Problem: executing transactions without required attestations
It appears as though a transaction can be executed without gathering the required attestations. To see this, consider the unit test below added to tests/unit/sentinel_2pc/controller_test.cpp. The test sets up a controller that requires an attestation from a sentinel client to execute a transaction. Instead of instantiating a sentinel server for the client, though, the test instantiates a fake sentinel server that’s only a TCP listener and therefore shouldn’t be able to provide an attestation. Nonetheless, execute_transaction
returns true. Of course, the problem description above points out that it’s guaranteed to return true, but even once that problem is fixed, it would still return true because the root problem is different. Here’s the test:
TEST_F(sentinel_2pc_test, execute_transaction_without_required_attestations) {
// This test attempts to show that a transaction can be executed without
// gathering the required 2 attestations.

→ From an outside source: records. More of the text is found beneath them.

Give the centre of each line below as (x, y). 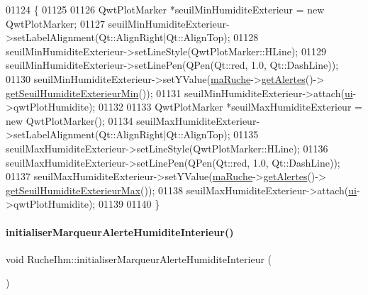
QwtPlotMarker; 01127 (55, 23)
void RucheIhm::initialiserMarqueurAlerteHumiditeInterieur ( (139, 258)
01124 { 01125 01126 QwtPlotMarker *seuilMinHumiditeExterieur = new (165, 9)
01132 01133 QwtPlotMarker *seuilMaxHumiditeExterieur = (230, 107)
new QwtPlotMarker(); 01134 (69, 120)
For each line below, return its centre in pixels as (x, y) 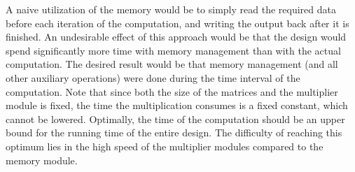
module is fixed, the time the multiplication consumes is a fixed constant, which (177, 105)
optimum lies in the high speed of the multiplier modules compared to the (165, 146)
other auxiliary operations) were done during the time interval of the (153, 77)
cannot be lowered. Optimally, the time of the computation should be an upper (175, 119)
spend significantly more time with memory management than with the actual (173, 50)
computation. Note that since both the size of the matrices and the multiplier (172, 91)
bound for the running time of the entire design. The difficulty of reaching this (174, 132)
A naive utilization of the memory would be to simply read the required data (171, 9)
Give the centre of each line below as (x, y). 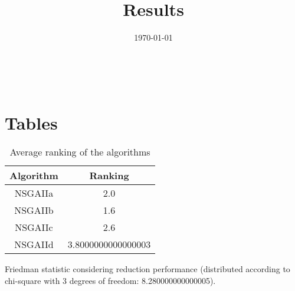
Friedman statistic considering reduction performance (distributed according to (147, 269)
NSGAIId (34, 244)
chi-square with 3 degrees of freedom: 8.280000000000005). (110, 281)
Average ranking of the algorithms (80, 152)
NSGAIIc (34, 227)
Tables (31, 122)
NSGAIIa (34, 193)
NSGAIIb (34, 210)
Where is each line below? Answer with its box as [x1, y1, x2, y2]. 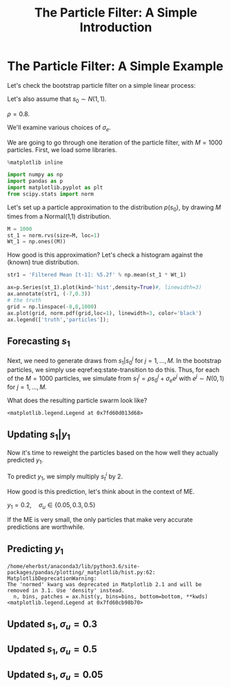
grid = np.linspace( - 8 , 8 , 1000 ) [7, 303, 97, 310]
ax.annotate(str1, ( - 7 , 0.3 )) [7, 290, 91, 298]
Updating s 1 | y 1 [7, 429, 71, 442]
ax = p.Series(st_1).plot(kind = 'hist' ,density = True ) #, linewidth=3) [7, 284, 202, 291]
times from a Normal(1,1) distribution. [7, 212, 112, 220]
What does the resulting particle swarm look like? [7, 396, 148, 405]
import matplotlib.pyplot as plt [7, 185, 103, 191]
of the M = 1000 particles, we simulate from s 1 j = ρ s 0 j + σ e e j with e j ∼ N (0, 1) [7, 373, 225, 384]
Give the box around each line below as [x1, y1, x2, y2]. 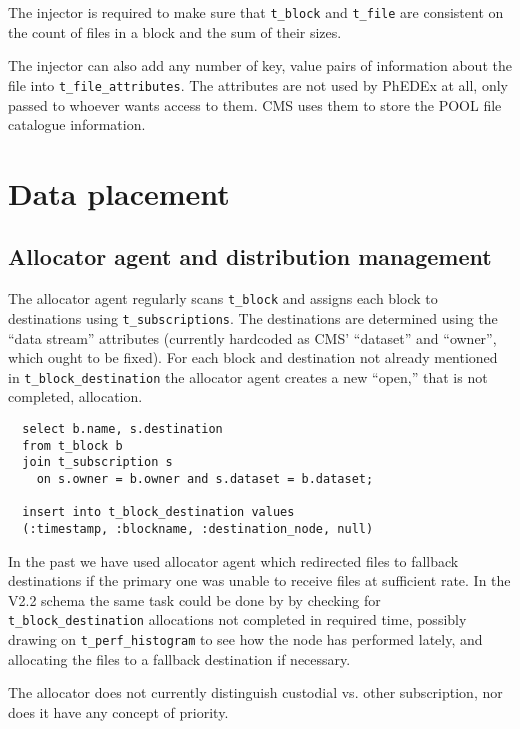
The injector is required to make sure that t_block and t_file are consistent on [8, 2, 504, 22]
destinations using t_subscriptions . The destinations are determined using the [8, 307, 498, 328]
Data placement [8, 172, 230, 213]
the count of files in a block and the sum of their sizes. [8, 21, 342, 42]
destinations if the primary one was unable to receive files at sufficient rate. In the [8, 570, 511, 591]
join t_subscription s [22, 455, 173, 470]
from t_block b [22, 438, 123, 453]
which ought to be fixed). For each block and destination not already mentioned [8, 347, 498, 368]
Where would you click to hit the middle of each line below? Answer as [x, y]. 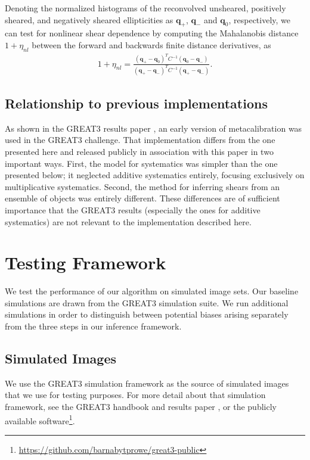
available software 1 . [40, 419]
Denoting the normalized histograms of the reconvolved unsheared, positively [145, 8]
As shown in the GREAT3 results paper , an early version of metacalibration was [154, 128]
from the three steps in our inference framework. [93, 326]
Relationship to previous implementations [136, 103]
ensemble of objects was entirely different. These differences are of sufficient [142, 198]
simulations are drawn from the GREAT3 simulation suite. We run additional [147, 302]
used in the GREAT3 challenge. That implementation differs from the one [140, 140]
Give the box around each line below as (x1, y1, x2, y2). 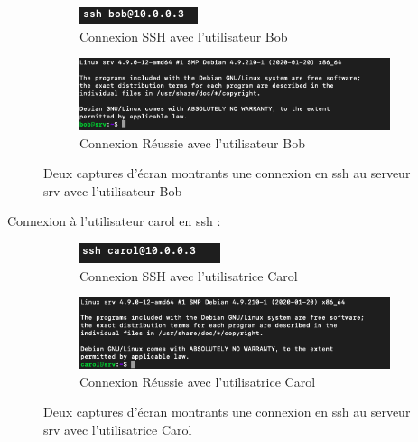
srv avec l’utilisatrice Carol (43, 419, 192, 438)
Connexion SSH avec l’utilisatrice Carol (79, 266, 298, 285)
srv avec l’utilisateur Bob (43, 181, 182, 200)
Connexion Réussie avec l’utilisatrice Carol (79, 371, 316, 390)
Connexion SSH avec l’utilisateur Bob (79, 26, 288, 45)
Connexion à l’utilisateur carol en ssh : (7, 212, 221, 230)
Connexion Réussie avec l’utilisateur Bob (79, 133, 305, 152)
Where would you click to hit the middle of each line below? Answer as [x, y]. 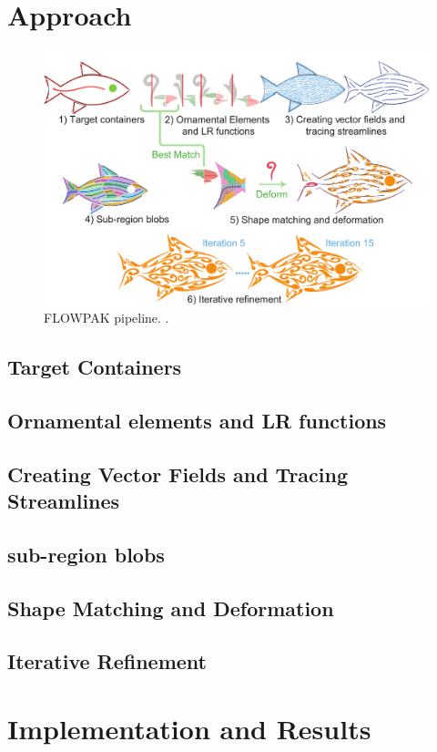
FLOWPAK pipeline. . [107, 318]
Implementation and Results [189, 729]
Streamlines [64, 501]
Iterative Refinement [107, 661]
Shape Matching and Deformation [171, 608]
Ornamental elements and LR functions [197, 420]
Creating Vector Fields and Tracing [178, 474]
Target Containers [95, 367]
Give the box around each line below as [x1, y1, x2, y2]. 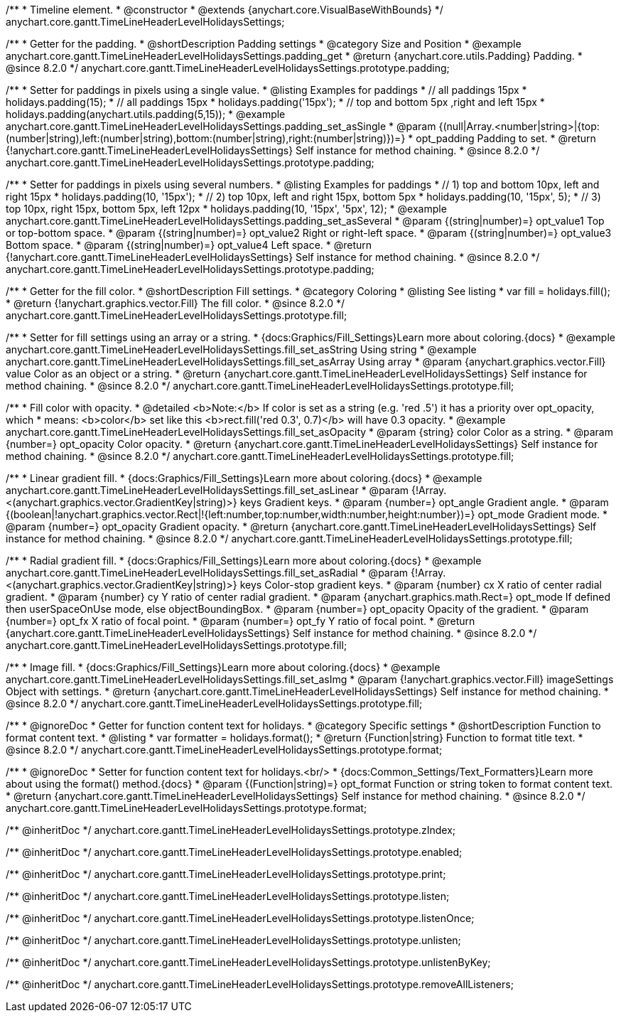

m_opts.m_attestation_threshold = 2;
// One attestation will come from the controller launched below (ctl)
// in its call to controller::execute_transaction (see lines 94-97 in
// src/uhs/twophase/sentinel_2pc/controller.cpp). The 2nd attestation
// should come from a 2nd sentinel server. In this demo, though, the 2nd
// sentinel server is just a TCP listener that can't provide attestations.
constexpr unsigned short sentinel_port = 32003;
const auto sentinel_ep
= std::make_pair(cbdc::network::localhost, sentinel_port);
m_opts.m_sentinel_endpoints.push_back(sentinel_ep);
auto fake_sentinel_rpc_server = cbdc::network::tcp_listener();
ASSERT_TRUE(fake_sentinel_rpc_server.listen(cbdc::network::localhost,
sentinel_port));
// Make and initialize a sentinel controller.
auto ctl = std::make_unique<cbdc::sentinel_2pc::controller>(0,
m_opts,
m_logger);
ASSERT_TRUE(ctl->init());
// Execute a transaction. This call succeeds despite the fact that
// it's impossible to obtain the 2nd attestation from the fake sentinel.
auto res = ctl->execute_transaction(m_valid_tx, [](auto /* param */) {});
ASSERT_TRUE(res);
}
Attestations are gathered in the method gather_attestations
, which is called by execute_transaction
. Stepping through gather_attestations
in a debugger shows that, as expected, the number of attestations does not increase to the required number of 2 before the method returns. The output of the test to the terminal confirms this, as it doesn’t show the debug message “Accepted” that indicates sufficient attestations have been gathered for the compact transaction to be accepted. This output is triggered on Line 181 in controller.cpp in the body of gather_attestations
:
m_logger->debug("Accepted", to_string(ctx.m_id));
Here’s the output from the test above:
[ RUN ] sentinel_2pc_test.execute_transaction_without_required_attestations
[2022-07-07 00:31:22.708] [INFO ] Sentinel public key: eaa649f21f51bdbae7be4ae34ce6e5217a58fdce7f47f9aa7f3b58fa2120e2b3
[ OK ] sentinel_2pc_test.execute_transaction_without_required_attestations (6094 ms)
For comparison, here’s the output from another test in which all the attestations are successfully gathered and the debug message appears:
[ RUN ] sentinel_2pc_test.digest_valid_transaction_direct
[2022-07-07 00:31:10.327] [INFO ] Sentinel public key: eaa649f21f51bdbae7be4ae34ce6e5217a58fdce7f47f9aa7f3b58fa2120e2b3
[2022-07-07 00:31:10.329] [DEBUG] Accepted 3ffcc8bc7153d34aaad2adbcddd64c063ff005543c85ae3ae1f88e91c3b526eb
[ OK ] sentinel_2pc_test.digest_valid_transaction_direct (5 ms)
Solution
I’m not sure what the full solution is yet, but it seems reasonable to at least allow gather_attestations
to return true or false depending on whether the required number of attestations is actually obtained.
Code of Conduct
- I agree to follow this project's Code of Conduct
Here's a bit of background on gather_attestations()
: #87 (comment)
In short, gather_attestations()
returns (probably) before the attestations have actually been gathered (because it executes a set of asynchronous callbacks).
This is not my favorite construction, but the obvious alternative (having gather_attestations()
block) is likely terrible for performance.